D = (F*Height^3) / (3*E*I)

E = Youngs Modulus
I = Second Moment of Area

Any help pointing me in the right direction would be appreciated!

 

[ergospherical]

The force $\mathbf{F}$ is an inertial force and satisfies $\mathbf{F} = -m\mathbf{a} = m|\mathbf{a}| \hat{\mathbf{x}}$; it acts at the centre of mass of the vertical beam. The point of application is important, because it determines the numerical pre-factor in the beam deflection formula. ($m$ is the mass of the vertical beam).

 

[sabz333]

Yes ok perfect, I just wanted to make sure I was thinking about this correctly!
So the Force being seen by the top of the vertical beam is equal to the acceleration of the base multiplied by the weight of the beam.

 

[ergospherical]

Corrected it for you :)

So the Force being seen by the top centre of the vertical beam is equal to the acceleration of the base multiplied by the weight mass of the beam.

 

[Baluncore]

In the longer term, you are modeling an inverted pendulum that will have stored energy and a resonant frequency.

 

[A.T.]

The force $\mathbf{F}$ is an inertial force and satisfies $\mathbf{F} = -m\mathbf{a} = m|\mathbf{a}| \hat{\mathbf{x}}$; it acts at the centre of mass of the vertical beam.

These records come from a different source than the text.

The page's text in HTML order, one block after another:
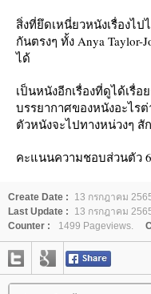
สิ่งที่ยึดเหนี่ยวหนังเรื่องไ
กันตรงๆ ทั้ง Anya Taylor-
ได้
เป็นหนังอีกเรื่องที่ดูได้เรื่อ
บรรยากาศของหนังอะไร
ตัวหนังจะไปทางหน่วงๆ
คะแนนความชอบส่วนตัว
Create Date :
13 กรกฎาคม
Last Update :
13 กรกฎาคม
Counter :
1499 Pageviews.
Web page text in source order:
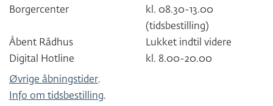
Borgercenter
kl. 08.30-13.00
(tidsbestilling)
Åbent Rådhus
Lukket indtil videre
Digital Hotline
kl. 8.00-20.00
Øvrige åbningstider.
Info om tidsbestilling.
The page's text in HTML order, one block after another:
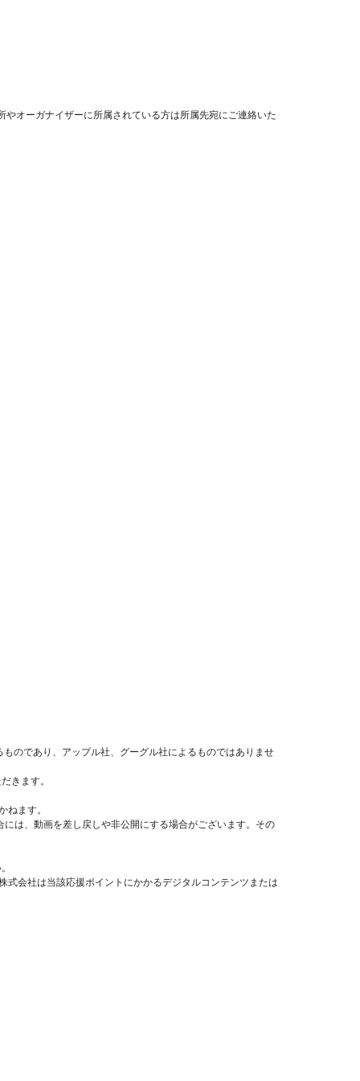
オーガナイザーに所属されている方は所属先宛にご連絡いた
のであり、アップル社、グーグル社によるものではありませ
きます。
ねます。
は、動画を差し戻しや非公開にする場合がございます。その
式会社は当該応援ポイントにかかるデジタルコンテンツまたは
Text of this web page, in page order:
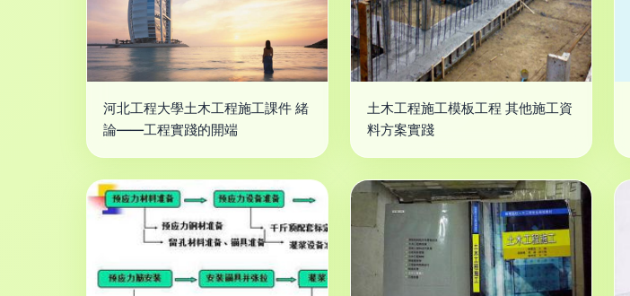
河北工程大學土木工程施工課件 緒
論——工程實踐的開端
土木工程施工模板工程 其他施工資
料方案實踐
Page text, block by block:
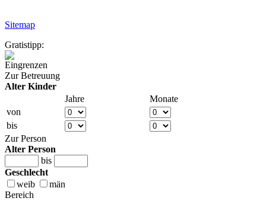
Sitemap
Gratistipp:
Eingrenzen
Zur Betreuung
Alter Kinder
Jahre
Monate
von
bis
Zur Person
Alter Person
bis
Geschlecht
weib
män
Bereich
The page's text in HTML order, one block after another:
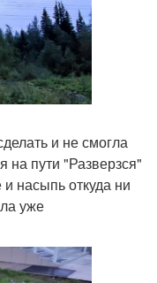
и не смогла
на пути "Разверзся"
насыпь откуда ни
уже
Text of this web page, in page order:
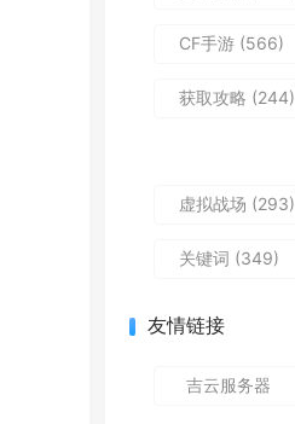
CF手游 (566)
获取攻略 (244)
虚拟战场 (293)
关键词 (349)
友情链接
吉云服务器
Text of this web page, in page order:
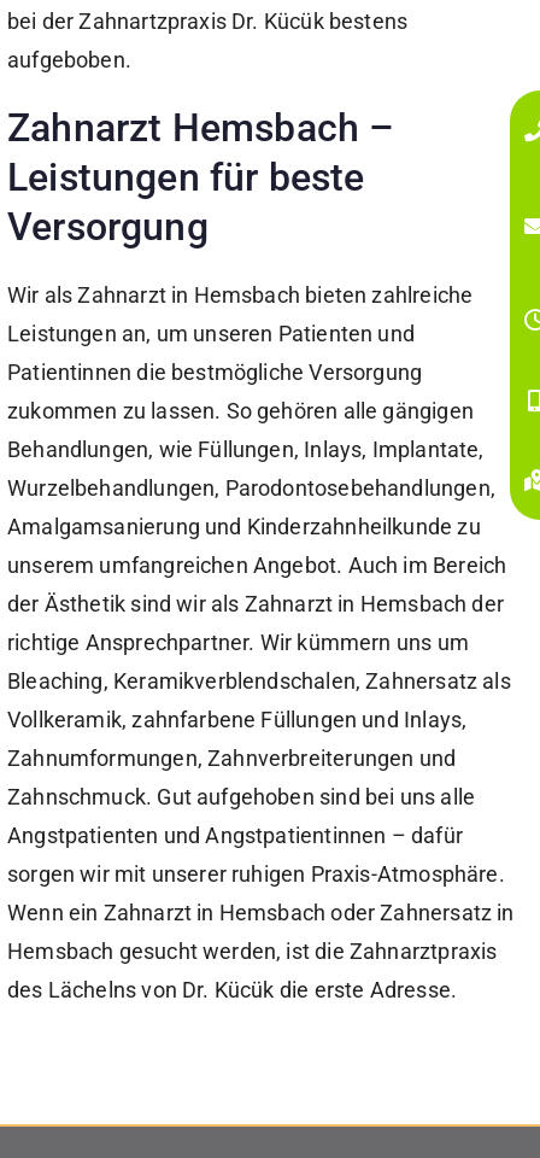
bei der Zahnartzpraxis Dr. Kücük bestens
aufgeboben.
Zahnarzt Hemsbach –
Leistungen für beste
Versorgung
Wir als Zahnarzt in Hemsbach bieten zahlreiche
Leistungen an, um unseren Patienten und
Patientinnen die bestmögliche Versorgung
zukommen zu lassen. So gehören alle gängigen
Behandlungen, wie Füllungen, Inlays, Implantate,
Wurzelbehandlungen, Parodontosebehandlungen,
Amalgamsanierung und Kinderzahnheilkunde zu
unserem umfangreichen Angebot. Auch im Bereich
der Ästhetik sind wir als Zahnarzt in Hemsbach der
richtige Ansprechpartner. Wir kümmern uns um
Bleaching, Keramikverblendschalen, Zahnersatz als
Vollkeramik, zahnfarbene Füllungen und Inlays,
Zahnumformungen, Zahnverbreiterungen und
Zahnschmuck. Gut aufgehoben sind bei uns alle
Angstpatienten und Angstpatientinnen – dafür
sorgen wir mit unserer ruhigen Praxis-Atmosphäre.
Wenn ein Zahnarzt in Hemsbach oder Zahnersatz in
Hemsbach gesucht werden, ist die Zahnarztpraxis
des Lächelns von Dr. Kücük die erste Adresse.

The inertial force acts unifomly on the entire beam. Just like uniform gravitation, so those two can be combined into a single uniform field. Uniform fields by themselves don't cause deformation, but the force acting on the base does.

 

[ergospherical]

Technically inertial forces don’t act anywhere, since they’re not actually forces but rather terms arising from the frame transformation. So just choose the most convenient description.

 

[A.T.]

Technically inertial forces don’t act anywhere, since they’re not actually forces but rather terms arising from the frame transformation. So just choose the most convenient description.

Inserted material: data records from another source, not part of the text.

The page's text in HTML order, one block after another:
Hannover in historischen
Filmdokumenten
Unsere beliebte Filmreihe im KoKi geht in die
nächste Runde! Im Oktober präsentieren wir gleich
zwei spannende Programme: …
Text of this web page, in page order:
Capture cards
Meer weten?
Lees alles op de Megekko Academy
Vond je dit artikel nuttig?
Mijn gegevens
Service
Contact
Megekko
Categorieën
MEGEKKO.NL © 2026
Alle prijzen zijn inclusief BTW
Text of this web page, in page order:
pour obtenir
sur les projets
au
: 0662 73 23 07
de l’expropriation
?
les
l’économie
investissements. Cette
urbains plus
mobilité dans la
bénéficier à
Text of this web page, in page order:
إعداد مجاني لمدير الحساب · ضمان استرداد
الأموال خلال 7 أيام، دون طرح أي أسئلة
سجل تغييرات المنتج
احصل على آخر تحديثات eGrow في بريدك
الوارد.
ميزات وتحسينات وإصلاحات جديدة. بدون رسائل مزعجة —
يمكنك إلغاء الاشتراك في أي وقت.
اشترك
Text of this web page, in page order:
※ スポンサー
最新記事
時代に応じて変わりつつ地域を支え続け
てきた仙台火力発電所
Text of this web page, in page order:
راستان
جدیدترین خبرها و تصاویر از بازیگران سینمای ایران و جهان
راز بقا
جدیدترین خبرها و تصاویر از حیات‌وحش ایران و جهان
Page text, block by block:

The most convenient description, that still gives you the correct answer to the question. For the question of deformation it makes a difference whether you assume the force acts at the CoM or is distributed over the entire beam.

 

[Lnewqban]

As your inertial load is not punctual at mid-span, your case is similar to the one shown in this picture:

 

[ergospherical]

The most convenient description, that still gives you the correct answer to the question. For the question of deformation it makes a difference whether you assume the force acts at the CoM or is distibuted over the entire beam.

That's fair, you're right!